Downgrading an Intel-based Mac from Ventura to Monterey involves completely wiping the Mac’s drive and performing a clean install of Monterey. This means you’ll lose all your apps, settings, and data on the drive, so it’s critical to back up your important files first.

Here are the key steps to downgrade:

  1. Back up your data
  2. Check your Mac’s compatibility with Monterey
  3. Download the Monterey installer
  4. Create a bootable Monterey USB installer drive
  5. Boot from the installer drive and erase your internal drive
  6. Perform a clean install of Monterey
  7. Restore your files and data from backup

Downgrading requires wiping your drive, so it can be time-consuming. But following the proper steps allows you to revert back to Monterey if you encounter issues on Ventura.

Back Up Important Data Before Downgrading

It is absolutely critical to back up your important files and data before attempting to downgrade from Ventura to Monterey. A downgrade process can be complex and comes with the risk of data loss if something goes wrong. Having a solid backup ensures you can restore your files in case of any issues.

Apple highly recommends using Time Machine to create a full system backup before downgrading (1). Time Machine will backup your entire hard drive including your files, applications, system settings and more. This will allow you to not only restore individual files if needed, but also completely restore your system back to the Ventura state if the downgrade fails or causes problems.

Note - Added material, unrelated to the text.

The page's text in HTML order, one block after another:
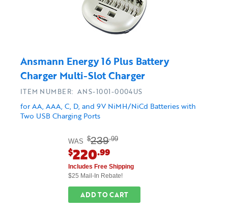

Another good option is creating a bootable clone of your Ventura drive before downgrading. Cloning mirrors the entire contents of your drive and provides redundancy. Popular tools like Carbon Copy Cloner or SuperDuper can create bootable clones. You can then boot from the clone and restore files if anything happens during the downgrade.

In summary, protect yourself by fully backing up your system using Time Machine or bootable cloning software before attempting to downgrade. The peace of mind of having a backup can save you from disaster if any issues occur.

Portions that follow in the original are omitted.